Rieti , martedì, 13. dicembre, 2016 18:00 (ACI Stampa).
Ha preso le mosse da un richiamo alla multidimensionalità dell’umano il ‘Discorso alla Città’ che il vescovo di Rieti, mons. Domenico Pompili, ha pronunciato durante la celebrazione dei primi vespri della II domenica di Avvento per la festa di santa Barbara, alla presenza dei rappresentanti delle principali realtà civili, economiche e sociali del territorio diocesano.
Rifacendosi al monito di Marcuse a guardarsi dall’uomo ‘a una dimensione’, mons. Pompili ha insistito sull’esigenza di recuperare la ‘ricchezza dell’umano’: “Quel che avviene nel microcosmo che è l’uomo, si riproduce nel macrocosmo della società. Il che rappresenta un ostacolo che pare insormontabile a chi come noi deve affrontare gli effetti di un terremoto persistente. La crisi che si è prodotta sul nostro territorio dopo il 24 agosto con il suo incalcolabile lascito di lutti e dopo il 30 ottobre con l’infiacchimento psicologico anche dei più resilienti, non può essere affrontata ‘a una dimensione’”.
Per far fronte a tutto questo non può bastare “un approccio solo economico e materiale, come non è sufficiente un approccio solo culturale e psicologico e neanche un approccio semplicemente spirituale e religioso. Occorre tenere insieme queste tre dimensioni. L’una sostiene l’altra, l’una dà consistenza all’altra. Dipenderà dalla capacità di mantenere questo dinamico e fecondo intreccio se la ricostruzione resterà una promessa inadempiuta o metterà invece in movimento un processo capace di dare frutti nel lungo periodo”.

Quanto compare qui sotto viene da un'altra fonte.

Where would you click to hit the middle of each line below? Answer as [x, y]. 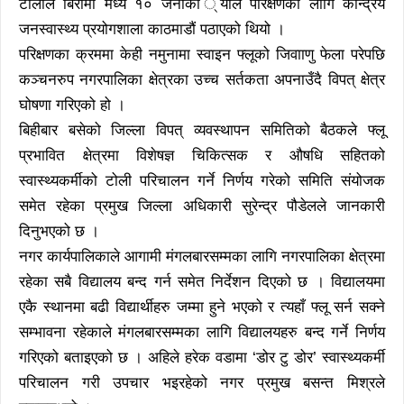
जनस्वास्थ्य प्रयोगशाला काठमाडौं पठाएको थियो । [152, 29]
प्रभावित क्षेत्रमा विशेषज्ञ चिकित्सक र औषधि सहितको [202, 156]
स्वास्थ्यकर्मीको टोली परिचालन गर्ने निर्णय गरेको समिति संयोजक [202, 181]
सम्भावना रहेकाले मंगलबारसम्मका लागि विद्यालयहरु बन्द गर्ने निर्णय [202, 332]
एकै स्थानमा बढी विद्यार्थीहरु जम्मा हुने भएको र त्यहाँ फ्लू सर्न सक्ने [202, 307]
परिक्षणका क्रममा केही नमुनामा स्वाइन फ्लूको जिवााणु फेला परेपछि [202, 55]
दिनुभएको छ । [59, 231]
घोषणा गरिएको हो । [72, 105]
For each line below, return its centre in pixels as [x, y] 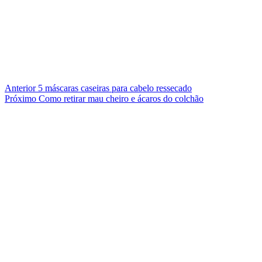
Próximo [20, 99]
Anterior [20, 88]
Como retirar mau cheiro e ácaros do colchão [120, 99]
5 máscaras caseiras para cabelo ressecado [114, 88]
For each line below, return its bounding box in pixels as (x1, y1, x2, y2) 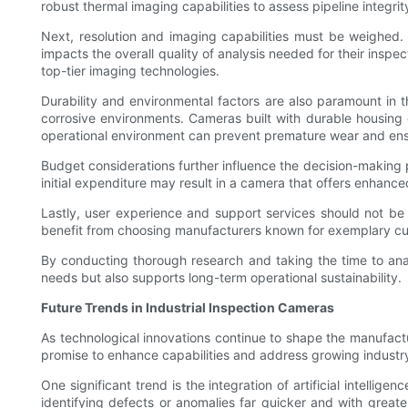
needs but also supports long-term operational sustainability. (41, 270, 402, 286)
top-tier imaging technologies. (41, 63, 219, 79)
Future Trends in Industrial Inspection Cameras (41, 300, 334, 316)
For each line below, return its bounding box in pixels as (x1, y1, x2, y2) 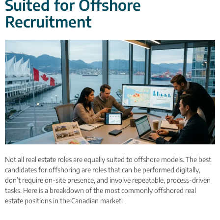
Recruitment (5, 12, 92, 31)
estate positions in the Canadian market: (5, 196, 123, 205)
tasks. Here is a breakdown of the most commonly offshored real (5, 186, 196, 195)
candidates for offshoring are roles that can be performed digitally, (5, 165, 200, 174)
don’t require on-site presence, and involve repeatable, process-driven (5, 176, 211, 185)
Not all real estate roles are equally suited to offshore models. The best (5, 155, 211, 164)
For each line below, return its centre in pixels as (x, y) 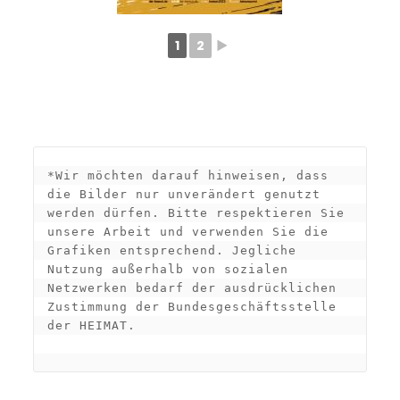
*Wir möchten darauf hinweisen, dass (187, 175)
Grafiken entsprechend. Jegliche (171, 250)
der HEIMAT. (91, 325)
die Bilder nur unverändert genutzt (183, 194)
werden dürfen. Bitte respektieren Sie (196, 213)
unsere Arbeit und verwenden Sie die (187, 232)
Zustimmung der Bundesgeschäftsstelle (192, 307)
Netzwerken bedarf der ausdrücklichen (192, 288)
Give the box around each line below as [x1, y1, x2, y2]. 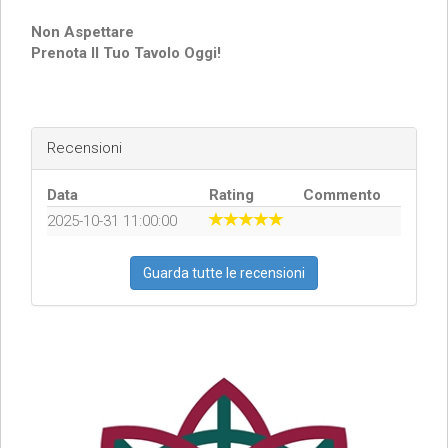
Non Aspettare [31, 23, 134, 42]
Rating [209, 186, 254, 205]
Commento [303, 186, 381, 205]
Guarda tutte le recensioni [143, 265, 305, 282]
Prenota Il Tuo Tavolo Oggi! [31, 44, 221, 63]
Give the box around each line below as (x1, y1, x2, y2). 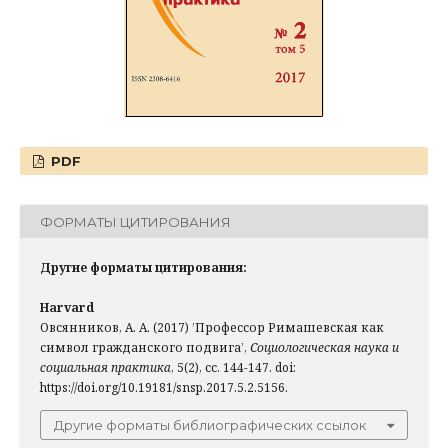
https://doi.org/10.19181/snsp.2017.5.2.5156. (40, 379, 288, 397)
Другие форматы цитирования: (40, 259, 247, 277)
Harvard (40, 299, 94, 317)
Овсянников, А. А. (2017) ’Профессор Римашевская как (40, 319, 384, 337)
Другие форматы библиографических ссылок (54, 417, 366, 434)
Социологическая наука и (250, 339, 399, 357)
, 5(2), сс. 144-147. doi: (171, 359, 296, 377)
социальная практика (40, 359, 171, 377)
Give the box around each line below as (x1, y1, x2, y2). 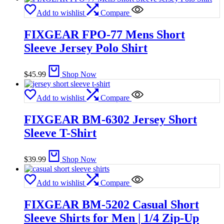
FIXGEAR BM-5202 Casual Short (24, 198, 199, 211)
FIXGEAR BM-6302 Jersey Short (24, 113, 197, 126)
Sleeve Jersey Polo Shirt (24, 41, 147, 55)
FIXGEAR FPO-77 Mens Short (24, 28, 185, 41)
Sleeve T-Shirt (24, 126, 96, 140)
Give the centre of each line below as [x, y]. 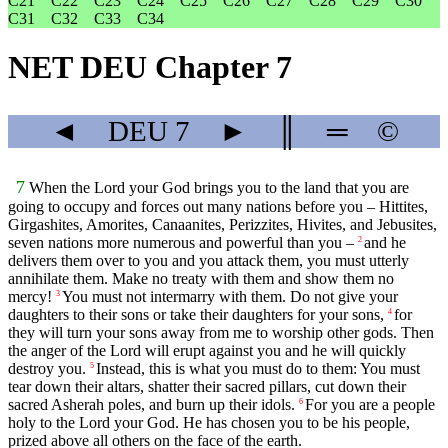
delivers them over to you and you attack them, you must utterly [208, 261]
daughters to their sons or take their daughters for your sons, [196, 315]
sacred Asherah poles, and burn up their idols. [151, 405]
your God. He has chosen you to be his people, [260, 423]
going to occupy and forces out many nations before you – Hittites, [218, 207]
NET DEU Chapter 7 [150, 67]
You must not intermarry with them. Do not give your [230, 297]
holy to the [43, 423]

Parlando delle ‘ferite’ causate dal sisma il vescovo di Rieti ha invitato il popolo a non cedere allo sconforto: “Peraltro il retro-pensiero di tanti è che il Friuli, l’Irpinia, l’Umbria, l’Aquila e l’Emilia sono ancora cantieri aperti, pur con mille distinguo. Ciò significa che c’è gente che a distanza di decenni ancora subisce sulla propria pelle gli effetti del terremoto. Solo se si ritrova uno spirito che sa immaginare altro rispetto alle macerie, che sa collocare questo momento in un tempo e in un senso diverso da quello dell’emergenza si possono affrontare le difficoltà e i ritardi.
Paradossalmente, essere in ginocchio apre una visuale diversa e più libera per fare quel salto di qualità necessario a immaginare un altro modello di sviluppo”. Solo riscoprendo il ‘genius loci’ è possibile la rinascita: “Ma senza lo spirito che va oltre i dati materiali non si fa nessun passo avanti. Se gli abitanti di Accumoli e di Amatrice, ma anche dei paesi e delle città del cratere non saranno capaci di andare al di là di quello che vedono oggi, sarà impossibile ricominciare a vivere. Quando nella storia dei popoli tutto è distrutto, solo chi ha uno sguardo spirituale sa incoraggiare a non arrendersi. Perché quello che oggi sembra impossibile torni alla nostra portata. Un realismo diverso ci è richiesto oggi. Il realismo della speranza che nel ‘non più’ riesce a vedere un ‘non ancora’, e a renderlo possibile”.